Because testing is not very effective at debugging concurrent algorithms, we applied a recently developed program logic called History for Local Rely/Guarantee (HLRG) to verify that the software implementation behaves according to the intended design.
HLRG enables precise description of a system's functionality, its desired behavior, and facilitates rigorous, mathematical proofs about properties of the system via sound inference rules. HLRG improves our ability to analyze concurrent programs by simplifying the process of reasoning about temporal properties of data structures, while fully analyzing the behavior and possible interleavings of threads in concurrent, lock-free algorithms.
Yanni Kouskoulas works at the Johns Hopkins University Applied Physics Laboratory, as the group Chief Scientist in the Applied Information Sciences Department.
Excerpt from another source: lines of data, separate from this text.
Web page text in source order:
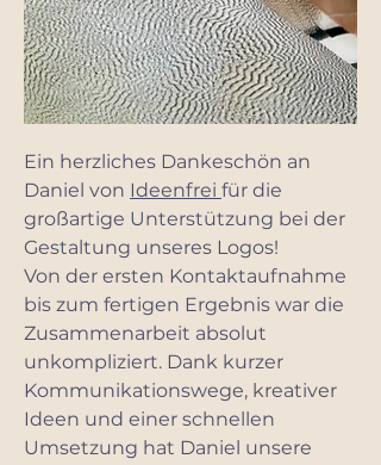
Ein herzliches Dankeschön an
Daniel von Ideenfrei für die
großartige Unterstützung bei der
Gestaltung unseres Logos!
Von der ersten Kontaktaufnahme
bis zum fertigen Ergebnis war die
Zusammenarbeit absolut
unkompliziert. Dank kurzer
Kommunikationswege, kreativer
Ideen und einer schnellen
Umsetzung hat Daniel unsere
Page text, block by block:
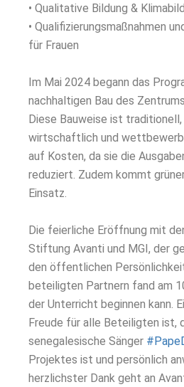
• Qualitative Bildung &
• Qualifizierungsmaßnahmen
für Frauen
Im Mai 2024 begann das
nachhaltigen Bau des
Diese Bauweise ist
wirtschaftlich und
auf Kosten, da sie die
reduziert. Zudem kommt
Einsatz.
Die feierliche Eröffnung mit
Stiftung Avanti und MGI, der
den öffentlichen
beteiligten Partnern fand am
der Unterricht beginnen kann.
Freude für alle Beteiligten ist,
senegalesische Sänger
Projektes ist und persönlich
herzlichster Dank geht an
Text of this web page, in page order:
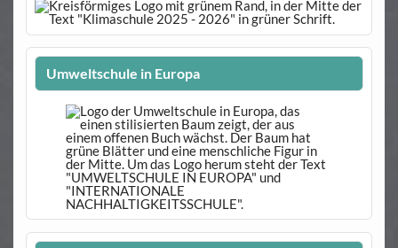
Umweltschule in Europa
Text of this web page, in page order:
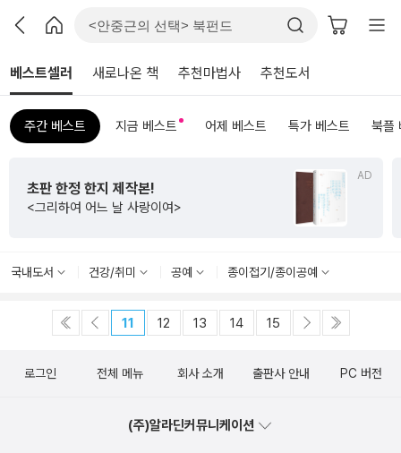
베스트셀러 새로나온 책 추천마법사 추천도서
주간 베스트 지금 베스트 어제 베스트 특가 베스트 북플
AD
초판 한정 한지 제작본!
<그리하여 어느 날 사랑이여>
국내도서 건강/취미 공예 종이접기/종이공예
11 12 13 14 15
로그인 전체 메뉴 회사 소개 출판사 안내 PC 버전
(주)알라딘커뮤니케이션
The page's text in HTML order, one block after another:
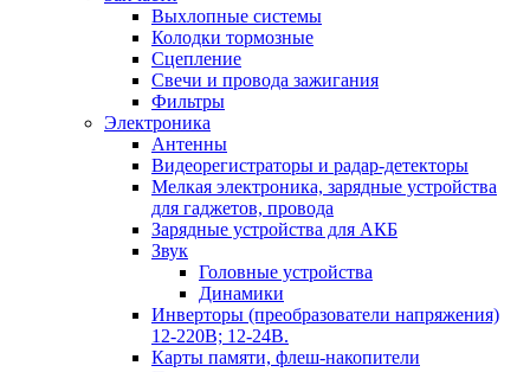
Выхлопные системы
Колодки тормозные
Сцепление
Свечи и провода зажигания
Фильтры
Электроника
Антенны
Видеорегистраторы и радар-детекторы
Мелкая электроника, зарядные устройства
для гаджетов, провода
Зарядные устройства для АКБ
Звук
Головные устройства
Динамики
Инверторы (преобразователи напряжения)
12-220В; 12-24В.
Карты памяти, флеш-накопители
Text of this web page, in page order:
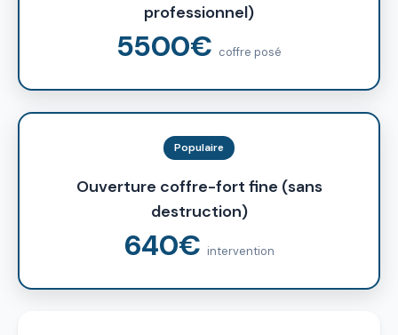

His most recent research interests revolve around the practical application of mathematical techniques to support different types of reasoning, both in the construction of systems and in their design. This includes the application of formal methods to the construction of reliable systems, and the use of statistical approaches (e.g. Bayesian networks) to encode reasoning processes that help make accurate decisions in the presence of uncertainty.
He received his Ph.D.(E.E.) from the University of Michigan in 2000, with a background in statistics and electromagnetics.